Tuesday, January 31, 2012

Beautiful Sets of Figures

Hanging with the big boys doesn't come cheap:

"Each of the 1550 Diggers on the ground in Afghanistan is costing Australian taxpayers $1 million. That was the figure for Australia's war effort last financial year - and it is only going to get bigger. Taxpayers will be hit with a new bill of more than $1 billion next year to fund the war in Afghanistan as the government struggles to conjure up a promised May budget surplus. The cost of the war hit $1.6 billion for the past financial year. By June 2013, the overall outlay for the Afghanistan campaign will reach more than $7.4 billion..." (Million-dollar Diggers: What each soldier in Afghanistan costs taxpayers, Ian McPhedran, Daily Telegraph, 18/1/12)

"Australia's spies now cost more than $1 billion a year to run ... according to a landmark review of the country's intelligence community... ASIO alone grew by 471% between 2001 and 2010 and this year will occupy new headquarters in Canberra worth $590 million..." (Soaring cost of spy force passes $1b, Dylan Welch, Sydney Morning Herald, 26/1/12)
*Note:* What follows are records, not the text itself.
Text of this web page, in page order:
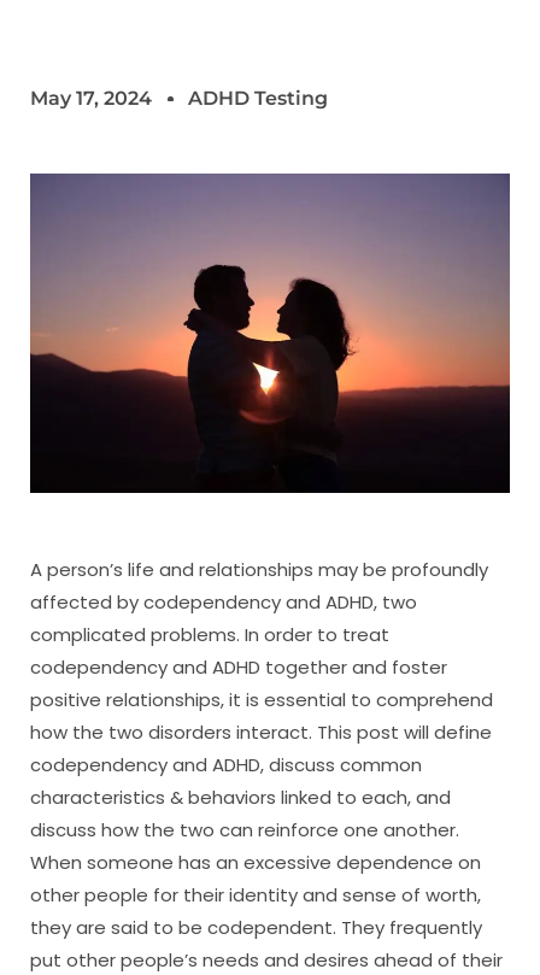
May 17, 2024 ADHD Testing
A person’s life and relationships may be profoundly
affected by codependency and ADHD, two
complicated problems. In order to treat
codependency and ADHD together and foster
positive relationships, it is essential to comprehend
how the two disorders interact. This post will define
codependency and ADHD, discuss common
characteristics & behaviors linked to each, and
discuss how the two can reinforce one another.
When someone has an excessive dependence on
other people for their identity and sense of worth,
they are said to be codependent. They frequently
put other people’s needs and desires ahead of their
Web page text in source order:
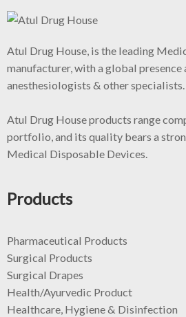
Atul Drug House, is the leading
manufacturer, with a global presence
anesthesiologists & other specialists.
Atul Drug House products range
portfolio, and its quality bears a
Medical Disposable Devices.
Products
Pharmaceutical Products
Surgical Products
Surgical Drapes
Health/Ayurvedic Product
Healthcare, Hygiene & Disinfection
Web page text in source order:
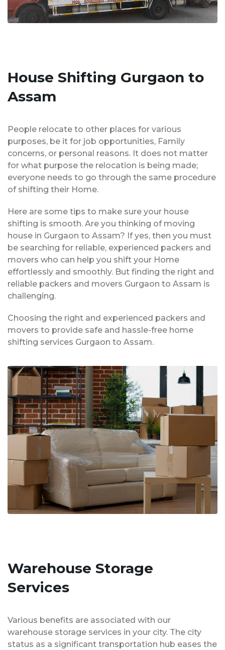
House Shifting Gurgaon to
Assam
People relocate to other places for various
purposes, be it for job opportunities, Family
concerns, or personal reasons. It does not matter
for what purpose the relocation is being made;
everyone needs to go through the same procedure
of shifting their Home.
Here are some tips to make sure your house
shifting is smooth. Are you thinking of moving
house in Gurgaon to Assam? If yes, then you must
be searching for reliable, experienced packers and
movers who can help you shift your Home
effortlessly and smoothly. But finding the right and
reliable packers and movers Gurgaon to Assam is
challenging.
Choosing the right and experienced packers and
movers to provide safe and hassle-free home
shifting services Gurgaon to Assam.
Warehouse Storage
Services
Various benefits are associated with our
warehouse storage services in your city. The city
status as a significant transportation hub eases the
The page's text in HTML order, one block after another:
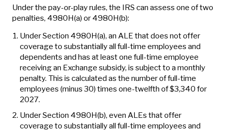
Under the pay-or-play rules, the IRS can assess one of two
penalties, 4980H(a) or 4980H(b):
Under Section 4980H(a), an ALE that does not offer
coverage to substantially all full-time employees and
dependents and has at least one full-time employee
receiving an Exchange subsidy, is subject to a monthly
penalty. This is calculated as the number of full-time
employees (minus 30) times one-twelfth of $3,340 for
2027.
Under Section 4980H(b), even ALEs that offer
coverage to substantially all full-time employees and
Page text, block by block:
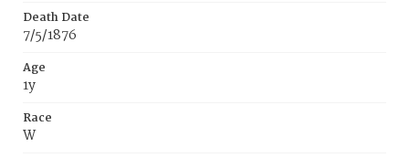
Death Date
7/5/1876
Age
1y
Race
W
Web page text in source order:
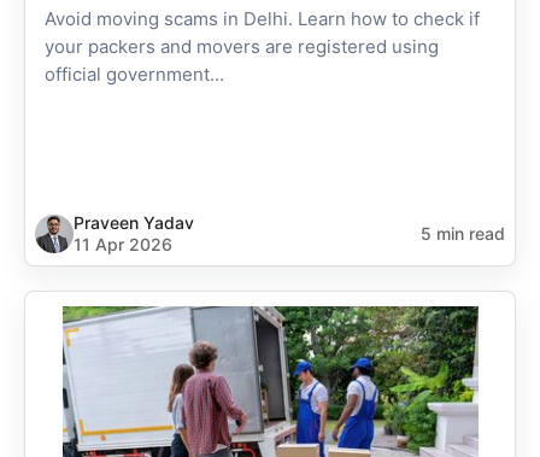
Avoid moving scams in Delhi. Learn how to check if
your packers and movers are registered using
official government...
Praveen Yadav
11 Apr 2026
5 min read
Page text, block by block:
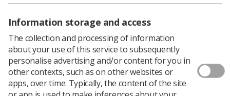
and happy leadership.
The team launched an electronic appreciation/positive
feedback box which was then collated into an email and
sent to all staff, and we created quizzes on happiness
which each team could submit and be eligible to win a
prize.
Information storage and access
The collection and processing of information
about your use of this service to subsequently
personalise advertising and/or content for you in
other contexts, such as on other websites or
apps, over time. Typically, the content of the site
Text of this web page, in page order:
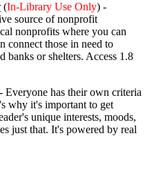
(In-Library Use Only) -
source of nonprofit
nonprofits where you can
connect those in need to
banks or shelters. Access 1.8
- Everyone has their own criteria
why it's important to get
unique interests, moods,
just that. It's powered by real
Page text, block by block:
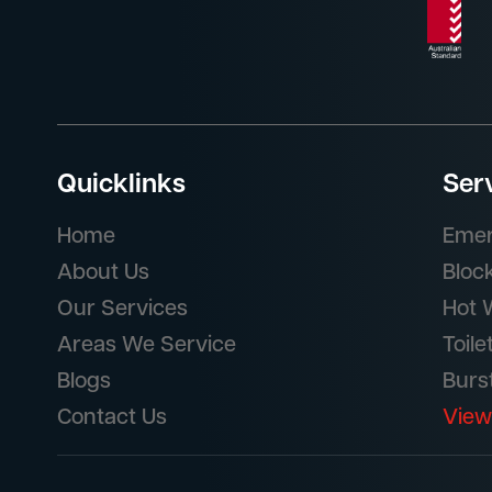
Quicklinks
Home
About Us
Our Services
Areas We Service
Blogs
Contact Us
Hot
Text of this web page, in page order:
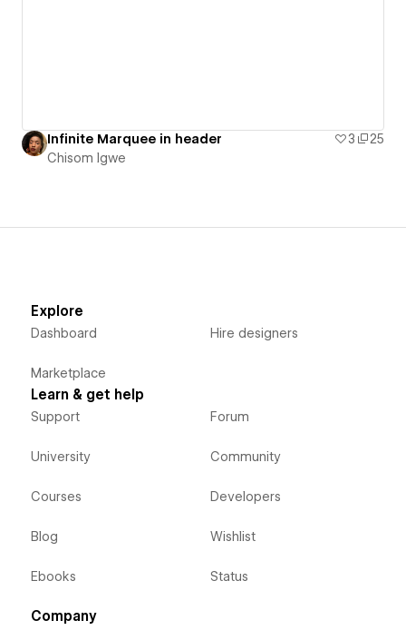
Infinite Marquee in header 3
25
Chisom Igwe
Explore
Dashboard
Marketplace
Hire designers
Learn & get help
Support
University
Courses
Blog
Ebooks
Forum
Community
Developers
Wishlist
Status
Company
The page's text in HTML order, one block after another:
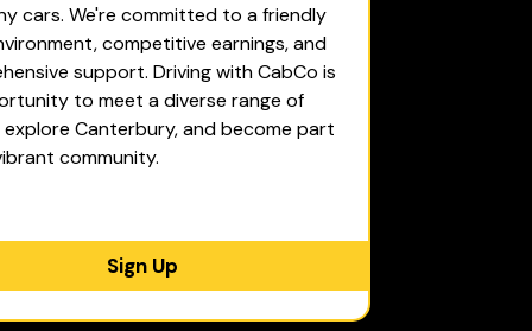
cars. We're committed to a friendly
competitive earnings, and
support. Driving with CabCo is
to meet a diverse range of
explore Canterbury, and become part
community.
Sign Up
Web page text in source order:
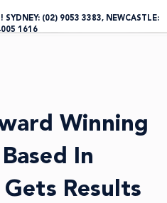
SYDNEY: (02) 9053 3383, NEWCASTLE:
1616
Winning
In
Results
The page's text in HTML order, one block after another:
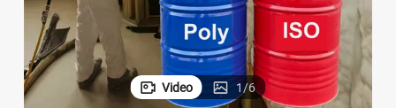
Video 1/6
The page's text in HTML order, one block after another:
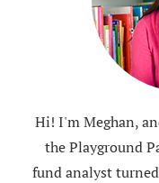
Hi! I'm Meghan,
the Playground
fund analyst
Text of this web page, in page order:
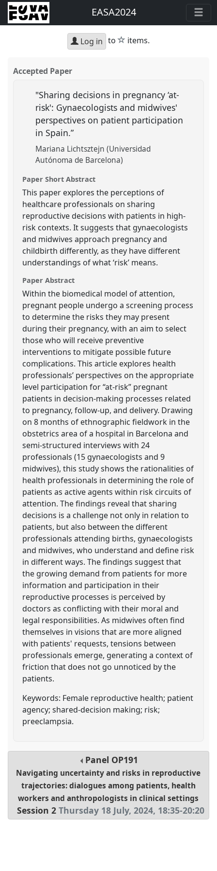
EASA2024
Log in to star
items.
Accepted Paper
"Sharing decisions in pregnancy ‘at-
risk': Gynaecologists and midwives'
perspectives on patient participation
in Spain.”
Mariana Lichtsztejn (Universidad
Autónoma de Barcelona)
Paper Short Abstract
This paper explores the perceptions of
healthcare professionals on sharing
reproductive decisions with patients in high-
risk contexts. It suggests that gynaecologists
and midwives approach pregnancy and
childbirth differently, as they have different
understandings of what ‘risk’ means.
Paper Abstract
Within the biomedical model of attention,
pregnant people undergo a screening process
to determine the risks they may present
during their pregnancy, with an aim to select
those who will receive preventive
interventions to mitigate possible future
complications. This article explores health
professionals’ perspectives on the appropriate
level participation for “at-risk” pregnant
patients in decision-making processes related
to pregnancy, follow-up, and delivery. Drawing
on 8 months of ethnographic fieldwork in the
obstetrics area of a hospital in Barcelona and
semi-structured interviews with 24
professionals (15 gynaecologists and 9
midwives), this study shows the rationalities of
health professionals in determining the role of
patients as active agents within risk circuits of
attention. The findings reveal that sharing
decisions is a challenge not only in relation to
patients, but also between the different
professionals attending births, gynaecologists
and midwives, who understand and define risk
in different ways. The findings suggest that
the growing demand from patients for more
information and participation in their
reproductive processes is perceived by
doctors as conflicting with their moral and
legal responsibilities. As midwives often find
themselves in visions that are more aligned
with patients' requests, tensions between
professionals emerge, generating a context of
friction that does not go unnoticed by the
patients.
Keywords: Female reproductive health; patient
agency; shared-decision making; risk;
preeclampsia.
Panel OP191
Navigating uncertainty and risks in reproductive
trajectories: dialogues among patients, health
workers and anthropologists in clinical settings
Session 2 Thursday 18 July, 2024, 18:35-20:20
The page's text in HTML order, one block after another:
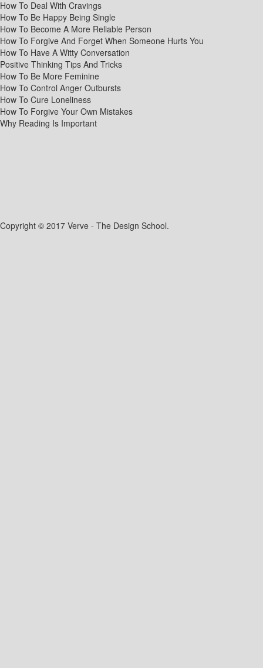
How To Deal With Cravings
How To Be Happy Being Single
How To Become A More Reliable Person
How To Forgive And Forget When Someone Hurts You
How To Have A Witty Conversation
Positive Thinking Tips And Tricks
How To Be More Feminine
How To Control Anger Outbursts
How To Cure Loneliness
How To Forgive Your Own Mistakes
Why Reading Is Important
Copyright © 2017 Verve - The Design School.
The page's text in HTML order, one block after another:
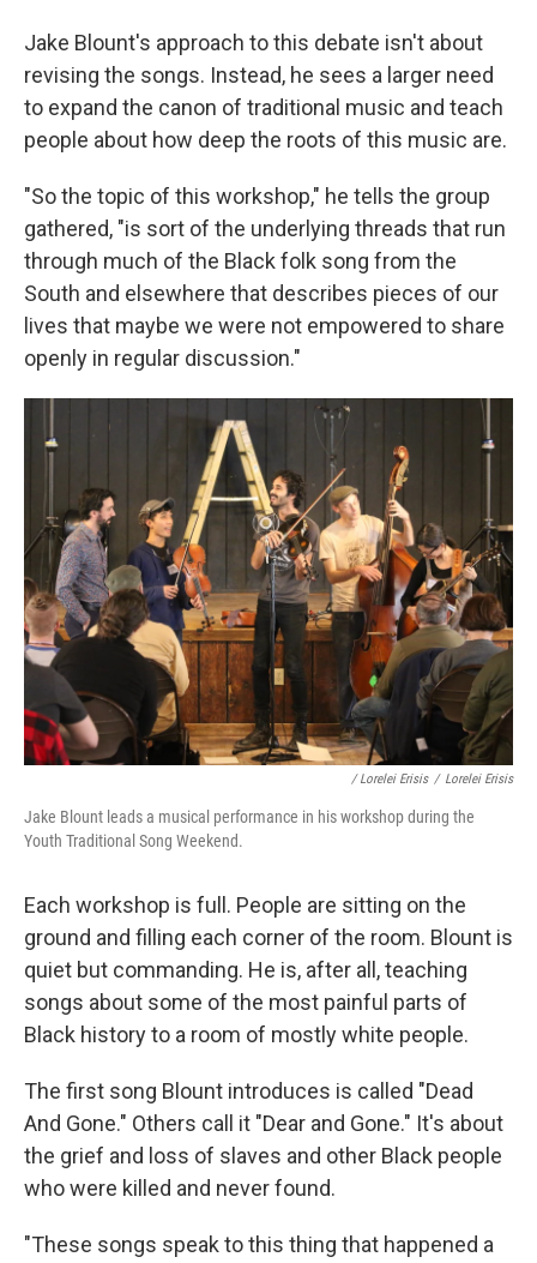
Jake Blount's approach to this debate isn't about
revising the songs. Instead, he sees a larger need
to expand the canon of traditional music and teach
people about how deep the roots of this music are.
"So the topic of this workshop," he tells the group
gathered, "is sort of the underlying threads that run
through much of the Black folk song from the
South and elsewhere that describes pieces of our
lives that maybe we were not empowered to share
openly in regular discussion."
/ Lorelei Erisis / Lorelei Erisis
Jake Blount leads a musical performance in his workshop during the
Youth Traditional Song Weekend.
Each workshop is full. People are sitting on the
ground and filling each corner of the room. Blount is
quiet but commanding. He is, after all, teaching
songs about some of the most painful parts of
Black history to a room of mostly white people.
The first song Blount introduces is called "Dead
And Gone." Others call it "Dear and Gone." It's about
the grief and loss of slaves and other Black people
who were killed and never found.
"These songs speak to this thing that happened a
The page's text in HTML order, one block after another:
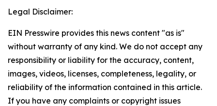
Legal Disclaimer:
EIN Presswire provides this news content "as is"
without warranty of any kind. We do not accept any
responsibility or liability for the accuracy, content,
images, videos, licenses, completeness, legality, or
reliability of the information contained in this article.
If you have any complaints or copyright issues
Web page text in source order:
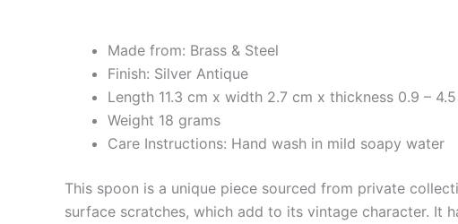
Made from: Brass & Steel
Finish: Silver Antique
Length 11.3 cm x width 2.7 cm x thickness 0.9 –
Weight 18 grams
Care Instructions: Hand wash in mild soapy water
This spoon is a unique piece sourced from private
surface scratches, which add to its vintage character. It
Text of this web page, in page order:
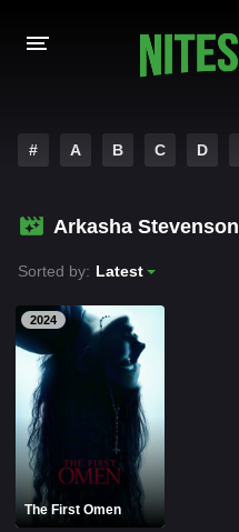
HOLLYWOOD MOVIES
# A B C D
Arkasha Stevenson
Sorted by: Latest
2024
The First Omen

Taxpayer? How stupid are you?

Saturday, May 28, 2011

The Right Stuff

Having already written about the Kafkaesque plight of the Rahavan family in my 23/11/10 post Behind the ASIO Assessment, I was reminded of them again by a report in yesterday's Australian, which revealed just how much it was costing the Australian taxpayer to 'protect' us from them:

"They are Australia's most expensive refugees. The Rahavans, a Sri Lankan family of 5, most of whom journeyed to Australia on the ill-fated Oceanic Viking, were until recently costing the Australian taxpayers a staggering $428,861 every 3 months in security bills. Yogachandran Rahavan and his wife, Sumathi, were declared security threats by ASIO 18 months ago over alleged links to the Liberation Tigers of Tamil Eelam (LTTE) or Tamil Tigers... The family had all been found to be genuine refugees, meaning Australia was prevented by law from deporting them to Sri Lanka. But their negative security assessment means they can never be given visas, either, potentially consigning them to a life of perpetual detention. Because of ASIO's concern, guards were assigned to live with the family 24 hours a day. For 9 months they had to maintain their dignity as a family with 2 guards in their house at all times... The Immigration Department said that between November 2010 and February 2011 the cost of placing 'static guards' inside the Rahavan's family compound had run to $428,861. That adds up to about $1.14 million in the 8 months the security remained in place." (Million-dollar refugee family caught in perpetual detention, Paul Maley, 27/5/11)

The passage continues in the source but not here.